Potem wszyscy udalismy sie do autobusow w drzwiach ktorych staly male dzieciaki rozdawajace laurki z naszymi podobiznami mowiaca: dokonaj dobrego wyboru, NIE PIJ, NARKOTYKI SA ZLE!! itp.
W autobusie poczatek wyzerki, bo ludzie poprzynosili chrupki, byla nawet odgrzewana pizza (haha), kanapki i batony.
Jak dojechalismy, kilka osob sie wkurzylo, bo na miejscu byl inny prom, ale jakos pozniej w ogole tych ludzi nie widzielismy.
Zamiast poczekac ze wszystkich, obsluga zaczela pakowac w nas jedzenie.
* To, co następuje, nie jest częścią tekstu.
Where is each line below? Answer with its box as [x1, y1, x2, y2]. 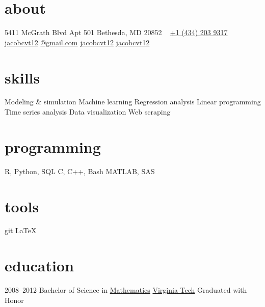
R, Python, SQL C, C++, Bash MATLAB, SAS [5, 165, 155, 176]
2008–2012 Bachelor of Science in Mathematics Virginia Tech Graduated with [5, 285, 247, 295]
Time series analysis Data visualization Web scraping [5, 106, 171, 117]
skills [5, 67, 40, 88]
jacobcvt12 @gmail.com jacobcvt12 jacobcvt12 [5, 37, 150, 47]
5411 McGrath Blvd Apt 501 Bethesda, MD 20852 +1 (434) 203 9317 [5, 27, 228, 38]
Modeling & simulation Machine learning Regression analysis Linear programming [5, 96, 261, 107]
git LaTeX [5, 225, 37, 236]
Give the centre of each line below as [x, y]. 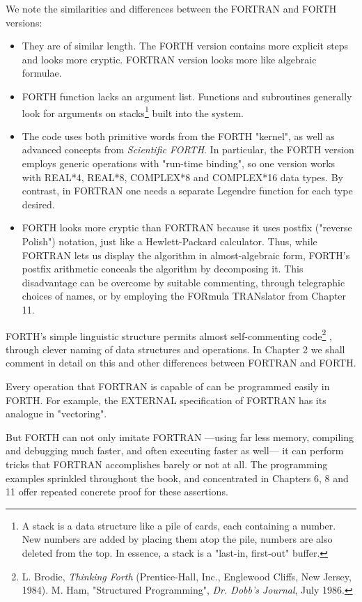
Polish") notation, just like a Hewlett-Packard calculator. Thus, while [170, 241]
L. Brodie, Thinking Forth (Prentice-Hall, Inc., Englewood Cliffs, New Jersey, [187, 576]
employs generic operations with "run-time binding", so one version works [179, 163]
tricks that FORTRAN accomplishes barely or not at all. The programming [167, 464]
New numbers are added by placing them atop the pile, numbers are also [177, 539]
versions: [24, 22]
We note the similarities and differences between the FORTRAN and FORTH [171, 8]
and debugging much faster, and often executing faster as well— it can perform [175, 450]
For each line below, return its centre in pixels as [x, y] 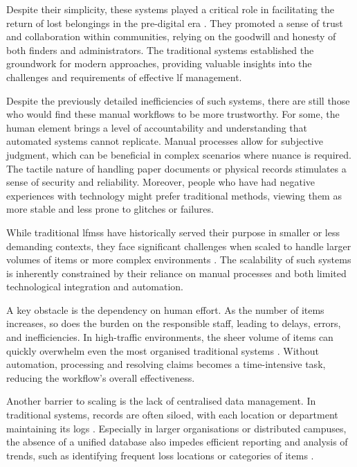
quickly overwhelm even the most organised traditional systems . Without [163, 350]
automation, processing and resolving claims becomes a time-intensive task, [166, 364]
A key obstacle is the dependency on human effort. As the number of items [165, 309]
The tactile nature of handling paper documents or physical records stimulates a [176, 168]
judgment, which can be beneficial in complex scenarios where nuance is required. [179, 154]
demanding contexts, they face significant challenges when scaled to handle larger [179, 246]
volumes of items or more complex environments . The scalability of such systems [179, 259]
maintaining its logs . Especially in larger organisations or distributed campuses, [176, 428]

Najpierw dali nam salatke z ogromna bulka serowa, ktora nas lekko zapchala. Ledwo zdazylismy zjesc, przywieziono nam kurczaka i stek, co bylo naprawde duzym posilkiem. I zamiast odczekac chwile, zaraz po 'dinner' podano nam deser, czyli czekoladowe ciastko. Troche to bylo zle zaplanowane, bo sie wszyscy najedlismy, a jeszcze nawet nie tanczylismy.
Gdy wszyscy zjedlismy organizator oglosil atrakcje, czyli gambling (gry hazardowe) na sztuczne pieniadze. W budynku porozstawiane byly stoly do gry, a ludzie ktorzy sie tym zajmowali mieli dziwne stroje (np. cyganki i pan z wasem, stanikiem z kokosow i w kolorowej kamizelce). Osobiscie w ogole nie bralam w tym udzialu, tylko latalam po sali z Jasmine, Rachael i Rachael2. Caly czas tanczylysmy, ale DJ byl do kitu, bo puszczal 1 piosenke szybka, 2 wolna, 1 szybka i taneczna, 2 smutna i powolna. Ogolnie ciezko mi opisac to czesc, bo po prostu mialysmy fun i tyle :)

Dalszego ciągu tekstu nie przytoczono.